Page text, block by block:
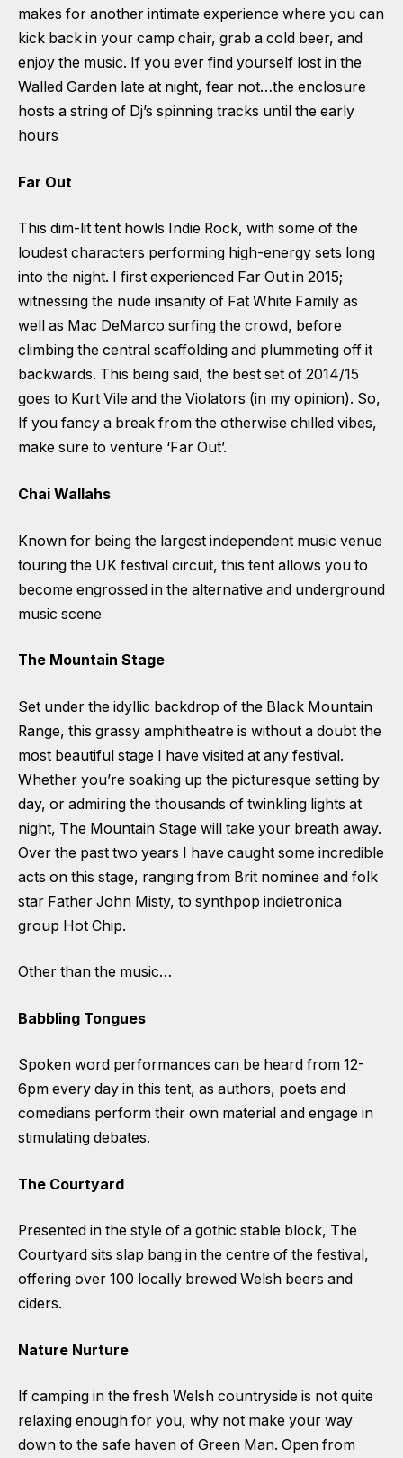
makes for another intimate experience where you can
kick back in your camp chair, grab a cold beer, and
enjoy the music. If you ever find yourself lost in the
Walled Garden late at night, fear not…the enclosure
hosts a string of Dj’s spinning tracks until the early
hours
Far Out
This dim-lit tent howls Indie Rock, with some of the
loudest characters performing high-energy sets long
into the night. I first experienced Far Out in 2015;
witnessing the nude insanity of Fat White Family as
well as Mac DeMarco surfing the crowd, before
climbing the central scaffolding and plummeting off it
backwards. This being said, the best set of 2014/15
goes to Kurt Vile and the Violators (in my opinion). So,
If you fancy a break from the otherwise chilled vibes,
make sure to venture ‘Far Out’.
Chai Wallahs
Known for being the largest independent music venue
touring the UK festival circuit, this tent allows you to
become engrossed in the alternative and underground
music scene
The Mountain Stage
Set under the idyllic backdrop of the Black Mountain
Range, this grassy amphitheatre is without a doubt the
most beautiful stage I have visited at any festival.
Whether you’re soaking up the picturesque setting by
day, or admiring the thousands of twinkling lights at
night, The Mountain Stage will take your breath away.
Over the past two years I have caught some incredible
acts on this stage, ranging from Brit nominee and folk
star Father John Misty, to synthpop indietronica
group Hot Chip.
Other than the music…
Babbling Tongues
Spoken word performances can be heard from 12-
6pm every day in this tent, as authors, poets and
comedians perform their own material and engage in
stimulating debates.
The Courtyard
Presented in the style of a gothic stable block, The
Courtyard sits slap bang in the centre of the festival,
offering over 100 locally brewed Welsh beers and
ciders.
Nature Nurture
If camping in the fresh Welsh countryside is not quite
relaxing enough for you, why not make your way
down to the safe haven of Green Man. Open from
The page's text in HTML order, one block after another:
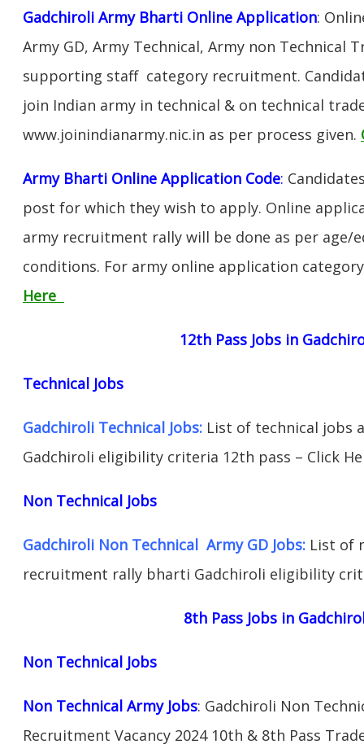
Gadchiroli Army Bharti Online Application:
Army GD, Army Technical, Army non Technical
supporting staff category recruitment.
join Indian army in technical & on technical
www.joinindianarmy.nic.in as per process given.
Army Bharti Online Application Code:
post for which they wish to apply. Online
army recruitment rally will be done as per age/
conditions. For army online application
Here
12th Pass Jobs in
Technical Jobs
Gadchiroli Technical Jobs: List of technical jobs
Gadchiroli eligibility criteria 12th pass – Click
Non Technical Jobs
Gadchiroli Non Technical Army GD Jobs: List of
recruitment rally bharti Gadchiroli eligibility
8th Pass Jobs in
Non Technical Jobs
Non Technical Army Jobs: Gadchiroli Non
Recruitment Vacancy 2024 10th & 8th Pass
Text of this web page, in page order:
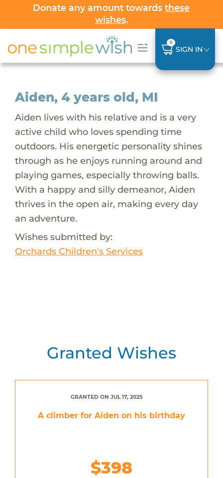
Donate any amount towardsthese
wishes.
0
SIGN IN
Aiden, 4 years old, MI
Aiden lives with his relative and is a very
active child who loves spending time
outdoors. His energetic personality shines
through as he enjoys running around and
playing games, especially throwing balls.
With a happy and silly demeanor, Aiden
thrives in the open air, making every day
an adventure.
Wishes submitted by:
Orchards Children's Services
Granted Wishes
GRANTED ON JUL 17, 2025
A climber for Aiden on his birthday
$398
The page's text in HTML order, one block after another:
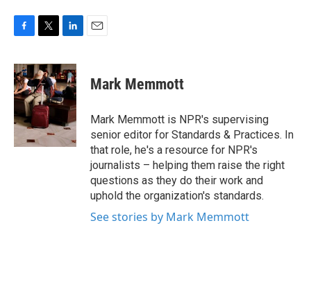
c
e
b
o
o
k
i
t
t
e
r
n
k
e
d
n
Mark Memmott
Mark Memmott is NPR's supervising
senior editor for Standards & Practices. In
that role, he's a resource for NPR's
journalists – helping them raise the right
questions as they do their work and
uphold the organization's standards.
See stories by Mark Memmott
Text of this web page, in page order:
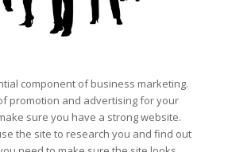
component of business marketing.
promotion and advertising for your
sure you have a strong website.
the site to research you and find out
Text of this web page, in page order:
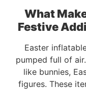
What
Festive
Easter
pumped full of
like bunnies,
figures. These
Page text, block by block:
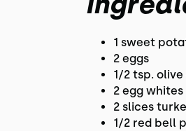
1 sweet
2 eggs
1/2 tsp. olive
2 egg whites
2 slices
1/2 red bell
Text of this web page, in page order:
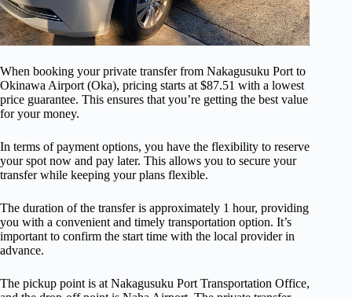
When booking your private transfer from Nakagusuku Port to
Okinawa Airport (Oka), pricing starts at $87.51 with a lowest
price guarantee. This ensures that you’re getting the best value
for your money.
In terms of payment options, you have the flexibility to reserve
your spot now and pay later. This allows you to secure your
transfer while keeping your plans flexible.
The duration of the transfer is approximately 1 hour, providing
you with a convenient and timely transportation option. It’s
important to confirm the start time with the local provider in
advance.
The pickup point is at Nakagusuku Port Transportation Office,
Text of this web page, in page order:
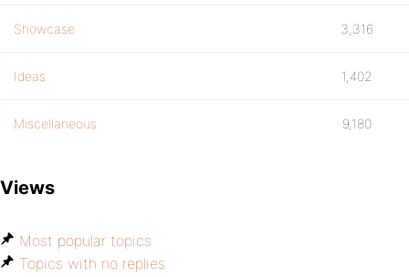
Showcase 3,316
Ideas 1,402
Miscellaneous 9,180
Views
Most popular topics
Topics with no replies
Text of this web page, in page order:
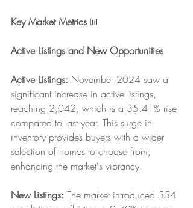
Key Market Metrics 📊
Active Listings and New Opportunities
Active Listings: November 2024 saw a
significant increase in active listings,
reaching 2,042, which is a 35.41% rise
compared to last year. This surge in
inventory provides buyers with a wider
selection of homes to choose from,
enhancing the market's vibrancy.
New Listings: The market introduced 554
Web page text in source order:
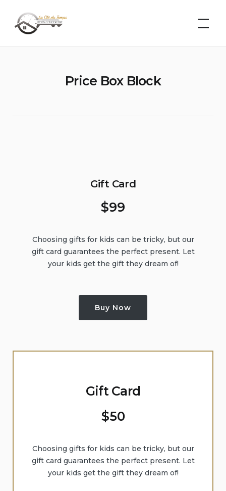
content
La Clé du
Temps –
Léman
Conciergerie
Price Box Block
Gift Card
$99
Choosing gifts for kids can be tricky, but our
gift card guarantees the perfect present. Let
your kids get the gift they dream of!
Buy Now
Gift Card
$50
Choosing gifts for kids can be tricky, but our
gift card guarantees the perfect present. Let
your kids get the gift they dream of!
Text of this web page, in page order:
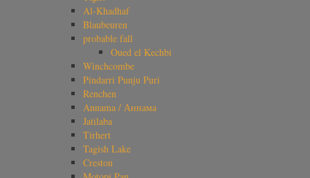
Al-Khadhaf
Blaubeuren
probable fall
Oued el Kechbi
Winchcombe
Pindarri Punju Puri
Renchen
Annama / Аннама
Jatilaba
Tirhert
Tagish Lake
Creston
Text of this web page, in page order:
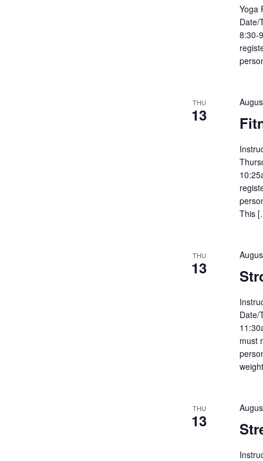
Yoga
Date/
8:30-
THU
13
This
THU
13
Date/
must
THU
13
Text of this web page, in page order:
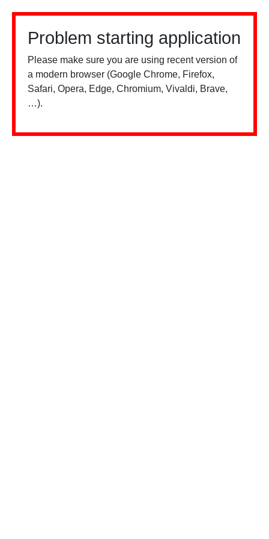
Problem starting application
Please make sure you are using recent version of
a modern browser (Google Chrome, Firefox,
Safari, Opera, Edge, Chromium, Vivaldi, Brave,
…).
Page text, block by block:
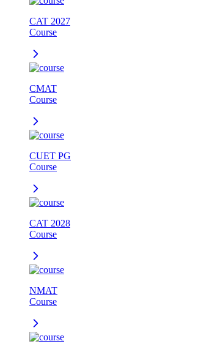
CAT 2027
Course
CMAT
Course
CUET PG
Course
CAT 2028
Course
NMAT
Course
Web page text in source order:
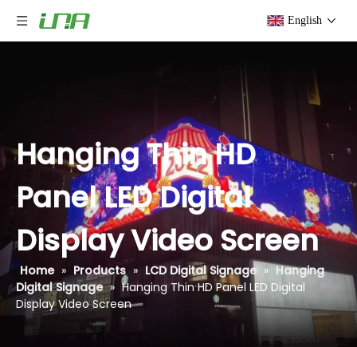
English
Hanging Thin HD
Panel LED Digital
Display Video Screen
Home » Products » LCD Digital Signage » Hanging
Digital Signage » Hanging Thin HD Panel LED Digital
Display Video Screen
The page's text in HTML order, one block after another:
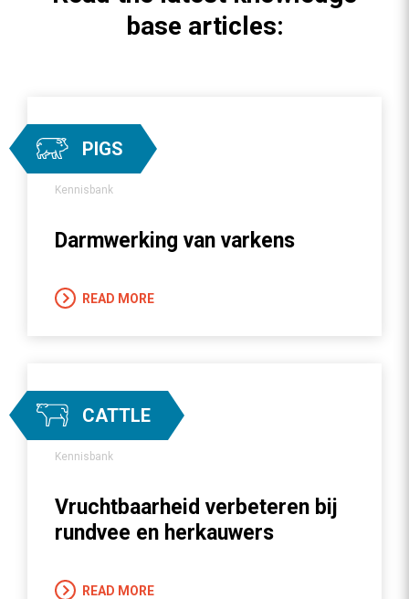
base articles:
PIGS
Kennisbank
Darmwerking van varkens
READ MORE
CATTLE
Kennisbank
Vruchtbaarheid verbeteren bij
rundvee en herkauwers
READ MORE
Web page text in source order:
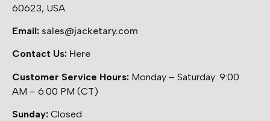
60623, USA
Email: sales@jacketary.com
Contact Us: Here
Customer Service Hours: Monday – Saturday: 9:00
AM – 6:00 PM (CT)
Sunday: Closed
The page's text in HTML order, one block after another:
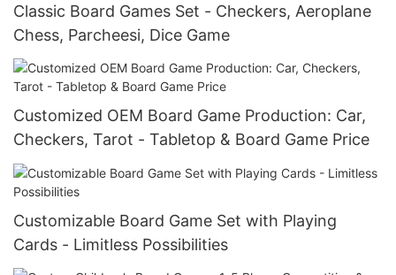
Classic Board Games Set - Checkers, Aeroplane
Chess, Parcheesi, Dice Game
Customized OEM Board Game Production: Car,
Checkers, Tarot - Tabletop & Board Game Price
Customizable Board Game Set with Playing
Cards - Limitless Possibilities
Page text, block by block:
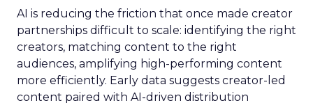
AI is reducing the friction that once made creator
partnerships difficult to scale: identifying the right
creators, matching content to the right
audiences, amplifying high-performing content
more efficiently. Early data suggests creator-led
content paired with AI-driven distribution
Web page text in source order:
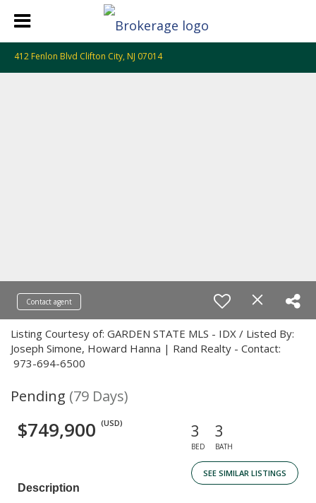
412 Fenlon Blvd Clifton City, NJ 07014
Contact agent
Listing Courtesy of: GARDEN STATE MLS - IDX / Listed By:
Joseph Simone, Howard Hanna | Rand Realty - Contact:
973-694-6500
Pending (79 Days)
$749,900 (USD) 3
BED
3
BATH
SEE SIMILAR LISTINGS
Description
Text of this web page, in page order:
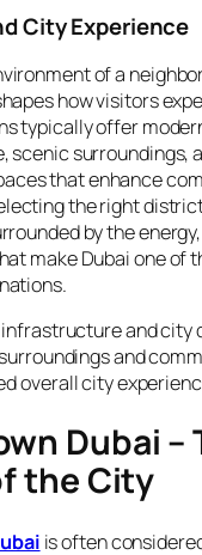
City Experience
of a
how visitors
typically offer
scenic surroundings,
that enhance
the right
by the
make Dubai one of
and city
and
overall city
Dubai –
the City
is often
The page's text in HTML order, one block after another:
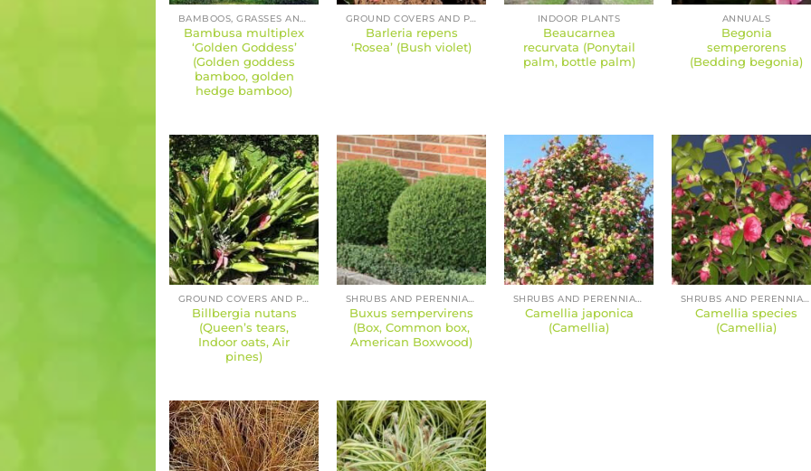
Bambusa multiplex
‘Golden Goddess’
(Golden goddess
bamboo, golden
hedge bamboo)
Barleria repens
‘Rosea’ (Bush violet)
INDOOR PLANTS
Beaucarnea
recurvata (Ponytail
palm, bottle palm)
ANNUALS
Begonia
semperorens
(Bedding begonia)
Billbergia nutans
(Queen’s tears,
Indoor oats, Air
pines)
Buxus sempervirens
(Box, Common box,
American Boxwood)
Camellia japonica
(Camellia)
Camellia species
(Camellia)
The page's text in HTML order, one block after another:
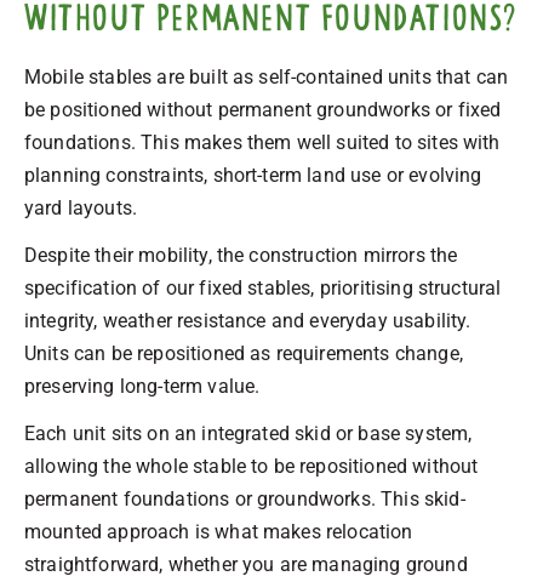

What is needed: Each line in the listing above that includes the word "rally" needs to be copied out.

Result for this exercise:
army recruitment rally will be done as per age/
recruitment rally bharti Gadchiroli eligibility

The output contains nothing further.